How to actually use the fine tuned model?

google-research / bert

TensorFlow code and pre-trained models for BERT

https://arxiv.org/abs/1810.04805

Apache License 2.0

37.87k stars 9.56k forks source link

How to actually use the fine tuned model? #339

Open CapitalZe opened 5 years ago

CapitalZe commented 5 years ago

I have successfully fine tuned BERT for NER with RCV1 dataset, after modifying run_classifier.py and some other script.

The results are satisfactory for the time being.

Anyway, I am fairly new to all of this and am completely stumped as to how I use the now fine-tuned and trained model I have.

How would I feed in text for the BiLTSM to predict next sentence for NER? Would it require a modification of run_squad.py? I can not find anything and any pointers or guides would be extremely helpful and highly appreciated.

Many thanks!

pfecht commented 5 years ago

BERT, as the name suggests, is encoder-only. The model's output can't be finetuned with a simple linear layer. Even though BERT itself is trained with a next word prediction task, it is not made for language modeling tasks out of the box and there are, as far as I know, no implementation or descriptions available to address this problem. Please correct me if I'm wrong.

It also doesn't seem very intuitive to use an RNN decoder with a Transformer encoder model. It may be worth trying to build some kind of own encoder-decoder attention layer. However, I'd be grateful for any input as well.

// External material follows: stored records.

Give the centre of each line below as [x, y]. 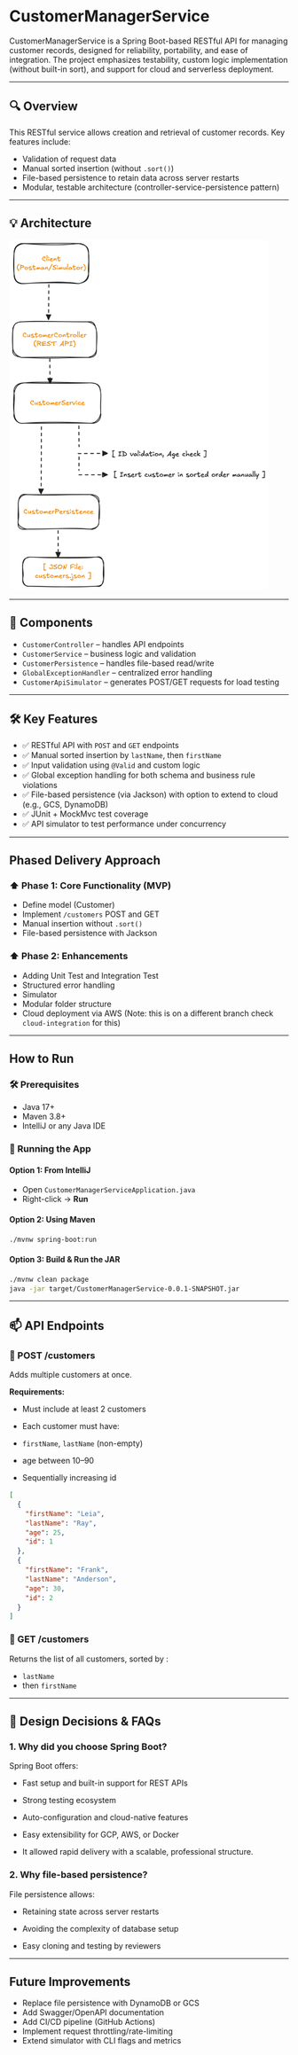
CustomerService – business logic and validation [109, 653]
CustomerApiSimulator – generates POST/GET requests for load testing [150, 682]
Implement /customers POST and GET [90, 914]
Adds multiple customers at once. [71, 1375]
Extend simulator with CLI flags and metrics [102, 2041]
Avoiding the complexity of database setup [100, 1928]
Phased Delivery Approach [85, 860]
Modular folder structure [67, 1004]
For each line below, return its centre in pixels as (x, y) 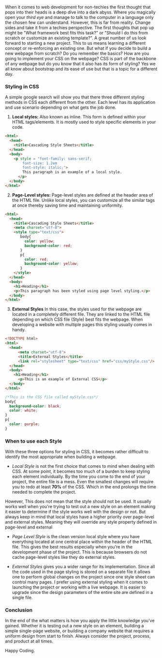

hanxiao commented 5 years ago

You can also use bert-as-service to extract features using a fine-tuned model, see https://github.com/hanxiao/bert-as-service/#serving-a-fine-tuned-bert-model

CapitalZe commented 5 years ago

Thanks! I will look into this now, seems like a great resource and what I was looking for.

macanv commented 5 years ago

you can add crf output layer for sequence labeling using bert last output embedding. https://github.com/macanv/BERT-BiLSTM-CRF-NER something wrong please tell me.

davidswelt commented 5 years ago

Is there some example source code that demonstrates how to use tf.data.Dataset to pipe data into a BERT language model?

JimAva commented 5 years ago

What is the best solution to use a fine-tuned model in production and return predictions? Bert-as-service only provides the sentence encoding but does not allow for returning predictions, unless I missed that part.